Goal of the exercise » What is the number of lines in the data that include the string "would"? Give it by itself.

Source data
-.-.-

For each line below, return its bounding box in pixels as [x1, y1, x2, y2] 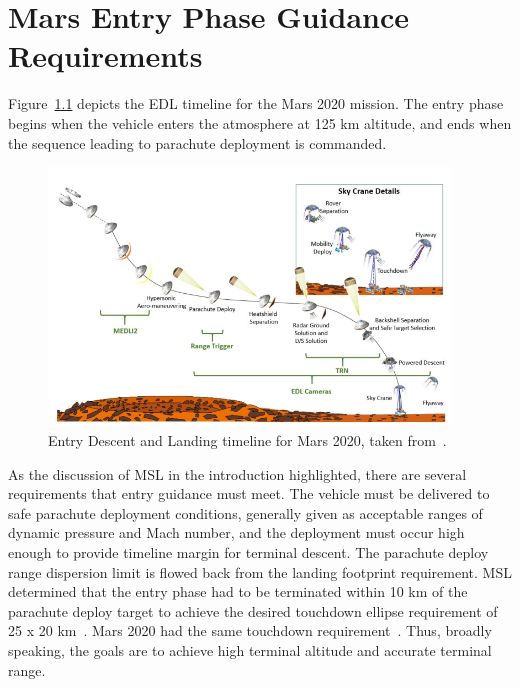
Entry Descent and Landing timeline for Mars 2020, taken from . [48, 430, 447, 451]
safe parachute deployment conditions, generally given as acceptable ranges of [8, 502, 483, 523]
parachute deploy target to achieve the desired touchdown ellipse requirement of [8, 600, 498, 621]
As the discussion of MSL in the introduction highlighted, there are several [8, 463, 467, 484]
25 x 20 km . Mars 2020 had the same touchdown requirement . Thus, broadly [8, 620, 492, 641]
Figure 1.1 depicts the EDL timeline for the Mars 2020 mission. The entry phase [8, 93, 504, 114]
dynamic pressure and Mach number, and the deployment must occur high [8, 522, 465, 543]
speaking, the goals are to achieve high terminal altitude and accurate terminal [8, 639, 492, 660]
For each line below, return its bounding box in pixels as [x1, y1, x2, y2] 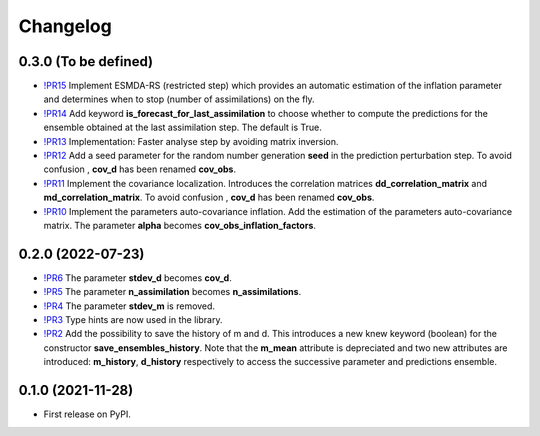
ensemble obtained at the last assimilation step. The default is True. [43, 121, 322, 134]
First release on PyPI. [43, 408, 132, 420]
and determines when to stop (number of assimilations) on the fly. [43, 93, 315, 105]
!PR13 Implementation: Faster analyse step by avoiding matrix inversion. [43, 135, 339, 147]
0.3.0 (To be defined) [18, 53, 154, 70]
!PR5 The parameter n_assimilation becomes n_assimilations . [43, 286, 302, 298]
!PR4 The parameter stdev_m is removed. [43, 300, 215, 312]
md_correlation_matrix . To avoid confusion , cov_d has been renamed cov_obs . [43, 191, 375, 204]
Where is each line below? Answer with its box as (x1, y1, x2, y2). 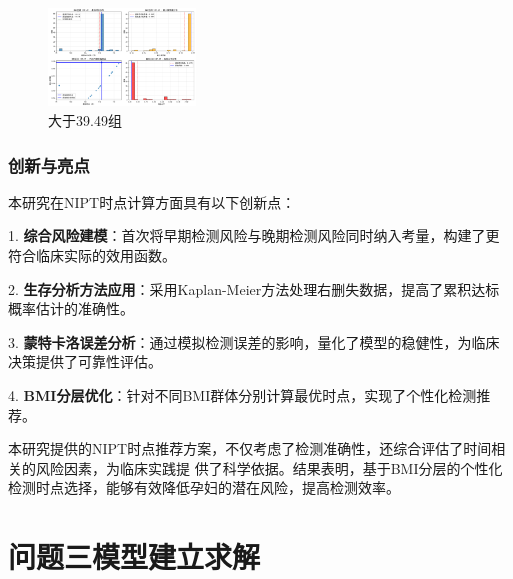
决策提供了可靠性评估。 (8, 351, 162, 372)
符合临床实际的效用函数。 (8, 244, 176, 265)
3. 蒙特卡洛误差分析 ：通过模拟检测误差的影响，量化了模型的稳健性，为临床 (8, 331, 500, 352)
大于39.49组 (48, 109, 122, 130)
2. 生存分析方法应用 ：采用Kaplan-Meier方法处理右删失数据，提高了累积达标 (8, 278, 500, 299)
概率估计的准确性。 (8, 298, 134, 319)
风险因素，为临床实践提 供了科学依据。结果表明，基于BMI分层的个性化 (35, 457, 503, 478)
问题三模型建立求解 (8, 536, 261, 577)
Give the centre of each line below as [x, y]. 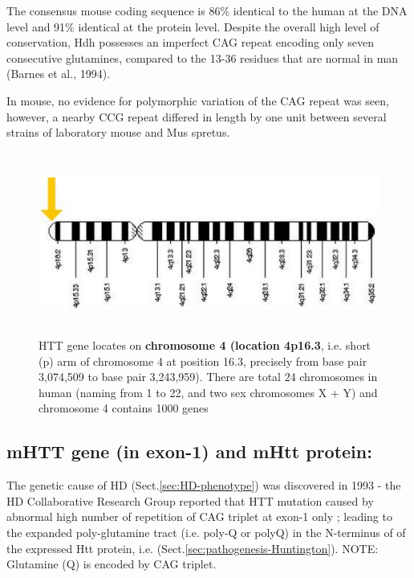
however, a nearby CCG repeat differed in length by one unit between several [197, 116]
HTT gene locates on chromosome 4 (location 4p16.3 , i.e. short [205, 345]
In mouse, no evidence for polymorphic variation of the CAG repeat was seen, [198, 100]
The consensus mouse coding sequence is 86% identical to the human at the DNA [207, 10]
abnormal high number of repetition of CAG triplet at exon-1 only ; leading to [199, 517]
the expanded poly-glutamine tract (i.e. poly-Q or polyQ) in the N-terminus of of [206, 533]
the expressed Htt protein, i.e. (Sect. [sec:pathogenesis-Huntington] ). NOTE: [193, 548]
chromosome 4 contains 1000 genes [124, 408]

-.-.-

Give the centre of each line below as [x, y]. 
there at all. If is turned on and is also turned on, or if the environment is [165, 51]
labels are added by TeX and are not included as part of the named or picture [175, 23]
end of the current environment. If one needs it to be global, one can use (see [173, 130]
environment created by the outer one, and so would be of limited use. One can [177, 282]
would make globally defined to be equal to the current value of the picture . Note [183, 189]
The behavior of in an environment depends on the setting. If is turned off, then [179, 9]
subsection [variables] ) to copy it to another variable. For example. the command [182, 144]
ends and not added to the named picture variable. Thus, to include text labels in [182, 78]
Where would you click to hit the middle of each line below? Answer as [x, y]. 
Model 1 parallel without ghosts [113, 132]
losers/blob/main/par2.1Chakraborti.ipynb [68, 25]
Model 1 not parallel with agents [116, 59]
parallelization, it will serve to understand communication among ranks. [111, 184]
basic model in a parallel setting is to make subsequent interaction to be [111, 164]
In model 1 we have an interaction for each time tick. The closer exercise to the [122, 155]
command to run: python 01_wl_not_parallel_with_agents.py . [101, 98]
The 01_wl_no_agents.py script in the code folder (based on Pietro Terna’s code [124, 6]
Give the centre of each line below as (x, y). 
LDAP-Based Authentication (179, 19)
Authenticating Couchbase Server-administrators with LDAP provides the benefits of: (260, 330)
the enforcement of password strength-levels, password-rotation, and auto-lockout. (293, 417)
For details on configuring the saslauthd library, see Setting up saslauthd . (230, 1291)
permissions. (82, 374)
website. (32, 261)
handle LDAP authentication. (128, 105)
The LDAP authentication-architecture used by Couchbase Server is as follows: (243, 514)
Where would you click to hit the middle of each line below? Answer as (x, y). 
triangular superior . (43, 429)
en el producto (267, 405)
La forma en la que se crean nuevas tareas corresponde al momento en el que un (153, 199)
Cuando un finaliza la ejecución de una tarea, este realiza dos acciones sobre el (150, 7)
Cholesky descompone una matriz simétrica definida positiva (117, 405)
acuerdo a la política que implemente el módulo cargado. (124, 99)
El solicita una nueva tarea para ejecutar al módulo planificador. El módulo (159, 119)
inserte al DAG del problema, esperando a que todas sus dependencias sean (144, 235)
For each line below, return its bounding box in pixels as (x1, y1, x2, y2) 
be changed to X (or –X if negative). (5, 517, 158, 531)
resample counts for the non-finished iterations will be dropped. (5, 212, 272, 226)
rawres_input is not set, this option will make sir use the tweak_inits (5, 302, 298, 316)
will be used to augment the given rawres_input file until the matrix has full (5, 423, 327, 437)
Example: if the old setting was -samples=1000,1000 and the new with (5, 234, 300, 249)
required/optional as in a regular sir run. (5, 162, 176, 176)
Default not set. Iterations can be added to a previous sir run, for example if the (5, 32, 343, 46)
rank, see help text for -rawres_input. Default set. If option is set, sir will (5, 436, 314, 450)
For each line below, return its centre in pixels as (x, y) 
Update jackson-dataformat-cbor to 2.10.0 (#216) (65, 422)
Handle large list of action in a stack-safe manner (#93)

-.-.-

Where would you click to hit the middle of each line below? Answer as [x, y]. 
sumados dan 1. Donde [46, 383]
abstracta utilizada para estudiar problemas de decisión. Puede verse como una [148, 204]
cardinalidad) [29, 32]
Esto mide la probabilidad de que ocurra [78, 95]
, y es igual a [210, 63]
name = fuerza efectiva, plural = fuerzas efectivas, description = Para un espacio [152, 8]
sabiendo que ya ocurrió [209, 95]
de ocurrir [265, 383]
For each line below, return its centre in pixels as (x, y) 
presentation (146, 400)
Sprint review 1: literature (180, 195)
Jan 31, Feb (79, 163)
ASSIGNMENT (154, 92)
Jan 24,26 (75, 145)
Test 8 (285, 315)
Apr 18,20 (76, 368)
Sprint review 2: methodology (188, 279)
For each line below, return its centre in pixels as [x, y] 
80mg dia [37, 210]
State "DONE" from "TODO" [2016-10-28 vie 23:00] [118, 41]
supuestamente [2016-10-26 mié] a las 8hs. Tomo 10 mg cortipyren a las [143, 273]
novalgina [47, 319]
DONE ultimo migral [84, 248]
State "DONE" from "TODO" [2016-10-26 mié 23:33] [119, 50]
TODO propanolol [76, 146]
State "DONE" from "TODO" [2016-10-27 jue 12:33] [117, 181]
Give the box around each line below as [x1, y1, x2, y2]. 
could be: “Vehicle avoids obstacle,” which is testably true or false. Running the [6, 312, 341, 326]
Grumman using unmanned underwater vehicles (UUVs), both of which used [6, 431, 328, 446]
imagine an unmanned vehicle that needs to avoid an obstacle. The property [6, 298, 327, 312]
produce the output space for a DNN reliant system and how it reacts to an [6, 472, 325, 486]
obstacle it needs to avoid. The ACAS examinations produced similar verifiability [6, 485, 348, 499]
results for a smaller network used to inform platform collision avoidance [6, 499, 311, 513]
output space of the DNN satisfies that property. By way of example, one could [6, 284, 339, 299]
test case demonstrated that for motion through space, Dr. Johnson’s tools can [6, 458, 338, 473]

-.-.-

Solution for this problem » 5